But they’re looking back, hard, and Tsuna shrinks and closely follows Mochida’s shadow. Mochida doesn’t say anything but picks up the pace. There’s no other adults that they can see, no one who has a chance of making them stop. And anyway it would be stupid to yell and call attention to themselves. So they move on, quickly, and the strangers look back to the houses.

Tsuna swallows back any inclination to say anything. He’s been practicing that a lot today.

He just hopes that no one’s been in his house, scaring his mom, or comes by later to check it out. It’s not the worst thing that could happen right now, not by far, not after the blood-soaked afternoon, but thinking about it happening makes Tsuna grit his teeth in anxiety and walk a little bit faster.

His house and street look mostly untouched.

There’s no bloodstains or bodies visible on the road anyway. Some papers flutter by in front of the house on the normally well-swept street, some kind of advertisement that Tsuna can’t make out. The gate is still locked when Tsuna opens it to let Mochida and himself in.

Tsuna opens his front door and calls, “I’m home! Mom?” And suddenly it feels unbearably urgent.

“Mom???” he shouts from the entryway, neglecting the open door behind him.

He checks the living room, the kitchen. Races back into the hall and barely notices Mochida closing the front door as he bounds upstairs. Throws open the doors to rooms that are the same as they were this peaceful morning. Throws open closets too when everything else proves empty.

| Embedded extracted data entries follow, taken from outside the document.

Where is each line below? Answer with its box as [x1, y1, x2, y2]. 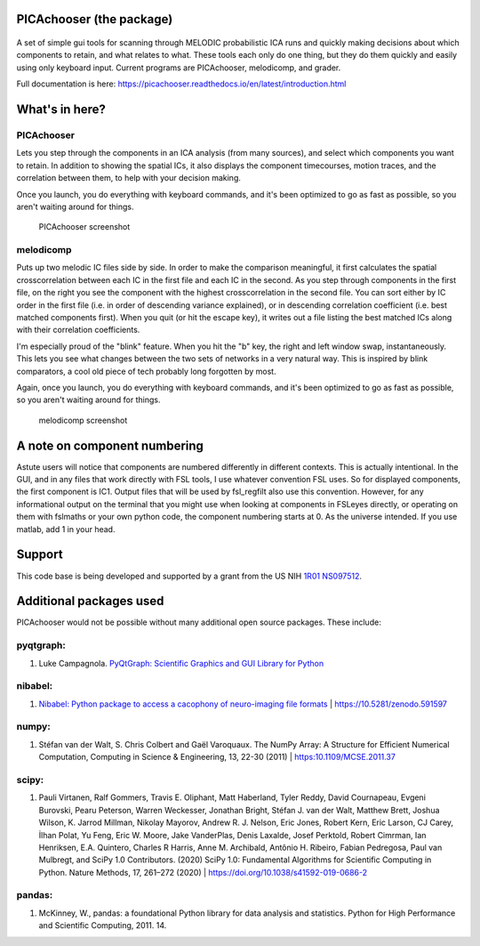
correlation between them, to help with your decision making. [16, 173, 242, 183]
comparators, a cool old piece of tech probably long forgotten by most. [16, 366, 276, 376]
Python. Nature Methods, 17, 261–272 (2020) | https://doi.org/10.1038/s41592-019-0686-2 [38, 867, 368, 877]
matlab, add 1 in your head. [16, 523, 116, 534]
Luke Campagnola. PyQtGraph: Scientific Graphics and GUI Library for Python [38, 658, 324, 668]
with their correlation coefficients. [16, 325, 140, 336]
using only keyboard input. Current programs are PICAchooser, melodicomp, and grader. [16, 62, 341, 73]
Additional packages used [16, 594, 164, 609]
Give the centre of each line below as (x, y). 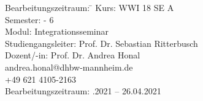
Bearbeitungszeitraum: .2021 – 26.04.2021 (83, 91)
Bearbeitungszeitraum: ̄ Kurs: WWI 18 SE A (90, 7)
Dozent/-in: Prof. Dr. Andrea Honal (73, 55)
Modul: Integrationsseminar (57, 31)
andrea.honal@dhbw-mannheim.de (69, 67)
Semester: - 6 (29, 19)
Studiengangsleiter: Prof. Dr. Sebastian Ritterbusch (101, 43)
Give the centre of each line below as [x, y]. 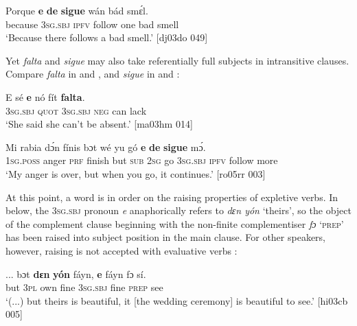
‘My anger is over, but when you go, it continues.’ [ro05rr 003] [136, 173]
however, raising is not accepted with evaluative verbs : [122, 250]
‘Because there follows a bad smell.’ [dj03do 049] [107, 37]
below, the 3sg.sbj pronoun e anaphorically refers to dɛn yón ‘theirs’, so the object [178, 210]
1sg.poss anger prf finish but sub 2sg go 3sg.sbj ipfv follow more [142, 160]
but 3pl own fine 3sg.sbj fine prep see [84, 287]
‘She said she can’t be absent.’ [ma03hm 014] [99, 124]
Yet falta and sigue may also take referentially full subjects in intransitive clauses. [177, 60]
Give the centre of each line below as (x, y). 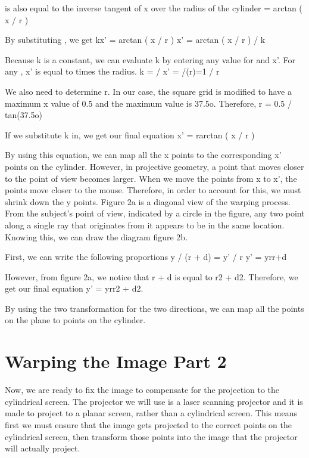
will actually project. (43, 448)
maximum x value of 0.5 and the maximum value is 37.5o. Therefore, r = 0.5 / (148, 103)
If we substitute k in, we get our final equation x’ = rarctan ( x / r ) (130, 134)
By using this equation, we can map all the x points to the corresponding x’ (143, 155)
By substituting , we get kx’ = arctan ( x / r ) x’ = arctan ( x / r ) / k (135, 40)
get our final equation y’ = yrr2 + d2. (74, 288)
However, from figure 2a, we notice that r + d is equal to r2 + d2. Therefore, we (152, 276)
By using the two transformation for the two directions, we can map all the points (154, 308)
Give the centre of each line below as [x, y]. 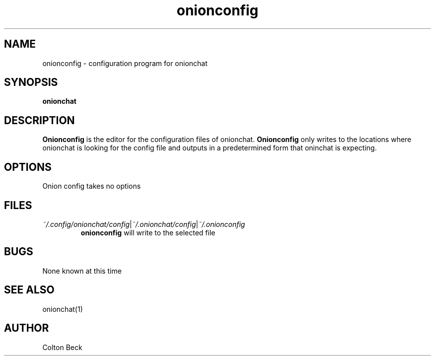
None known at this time [82, 271]
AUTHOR [27, 328]
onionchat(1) [63, 309]
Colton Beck [62, 347]
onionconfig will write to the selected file [148, 232]
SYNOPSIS [31, 82]
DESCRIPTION [39, 120]
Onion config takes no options [92, 186]
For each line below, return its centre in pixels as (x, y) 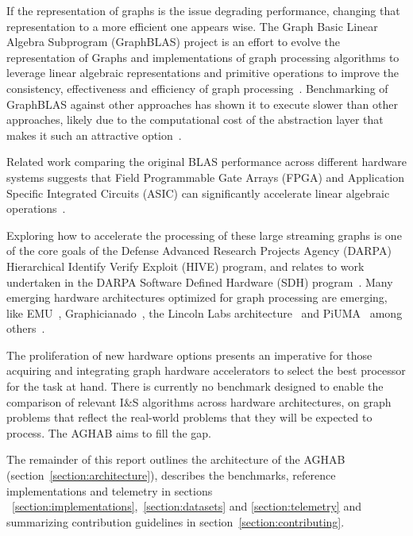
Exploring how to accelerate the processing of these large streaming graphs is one (204, 235)
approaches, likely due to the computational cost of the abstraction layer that (195, 120)
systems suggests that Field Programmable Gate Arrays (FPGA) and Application (206, 177)
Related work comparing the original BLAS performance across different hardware (206, 162)
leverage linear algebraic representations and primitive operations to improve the (203, 73)
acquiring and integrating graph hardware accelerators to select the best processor (206, 370)
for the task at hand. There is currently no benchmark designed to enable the (195, 386)
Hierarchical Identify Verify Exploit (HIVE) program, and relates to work (185, 266)
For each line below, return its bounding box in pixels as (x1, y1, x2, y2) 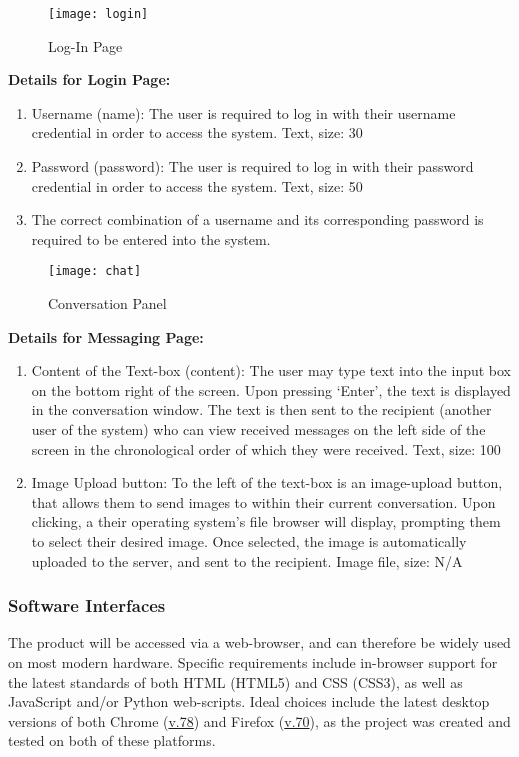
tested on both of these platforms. (8, 730, 216, 751)
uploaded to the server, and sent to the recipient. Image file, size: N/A (31, 550, 463, 571)
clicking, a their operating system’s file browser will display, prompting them (31, 511, 501, 532)
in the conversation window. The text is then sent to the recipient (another (31, 399, 492, 420)
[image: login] (48, 7, 149, 21)
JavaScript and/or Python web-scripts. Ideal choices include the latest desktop (8, 691, 490, 712)
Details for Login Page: (8, 69, 171, 90)
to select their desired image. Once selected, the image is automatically (31, 531, 467, 551)
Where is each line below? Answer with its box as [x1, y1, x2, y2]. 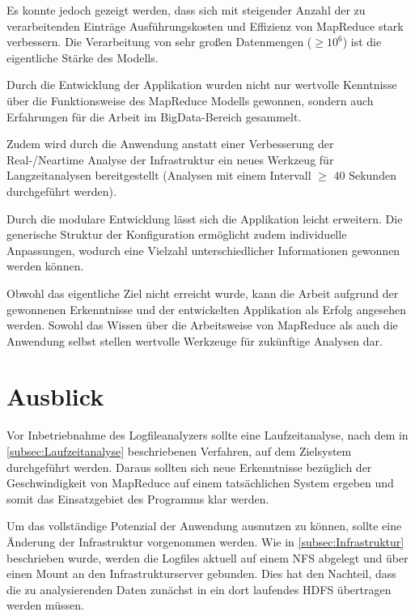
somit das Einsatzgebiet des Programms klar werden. [6, 490, 269, 507]
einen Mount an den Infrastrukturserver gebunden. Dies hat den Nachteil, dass [6, 565, 396, 582]
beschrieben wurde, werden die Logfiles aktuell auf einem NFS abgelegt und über [6, 549, 409, 566]
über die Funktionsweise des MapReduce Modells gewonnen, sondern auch [6, 91, 374, 108]
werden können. [6, 257, 84, 274]
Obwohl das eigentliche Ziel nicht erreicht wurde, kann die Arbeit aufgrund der [6, 284, 399, 301]
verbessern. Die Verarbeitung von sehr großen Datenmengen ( [6, 33, 312, 50]
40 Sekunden [333, 167, 396, 184]
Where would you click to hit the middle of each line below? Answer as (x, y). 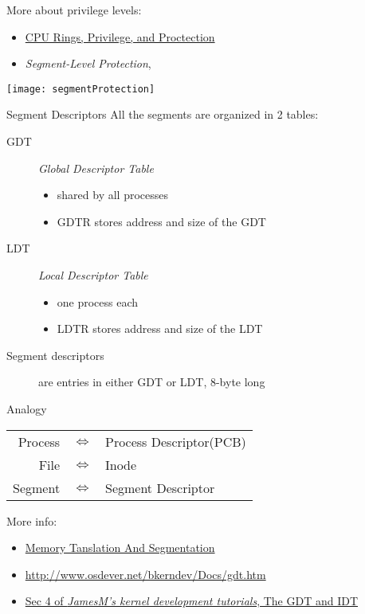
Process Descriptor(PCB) (175, 441)
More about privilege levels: (74, 10)
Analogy (27, 408)
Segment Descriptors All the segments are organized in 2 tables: (163, 114)
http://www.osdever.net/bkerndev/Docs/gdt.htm (145, 574)
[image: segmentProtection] (81, 89)
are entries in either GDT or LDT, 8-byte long (152, 382)
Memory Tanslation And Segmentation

No sign of a disturbance. No sign of his mom.

Tsuna slowly closes the door to his parents’ room and trudges back downstairs, mind whirling. Where else would his mom go at a time like this? Was she even aware of what was happening? His mom normally turned on the TV when she was doing house chores, but if she had gone shopping she might have left right after he had. Had the TV been on this morning?

No matter how hard he pushes, Tsuna’s mind remains a blank. There’s nothing to remember if he hadn’t bothered to notice in the first place. Halfway down the stairs, he stops and sinks down on the steps, elbows on his knees and hands in his hair.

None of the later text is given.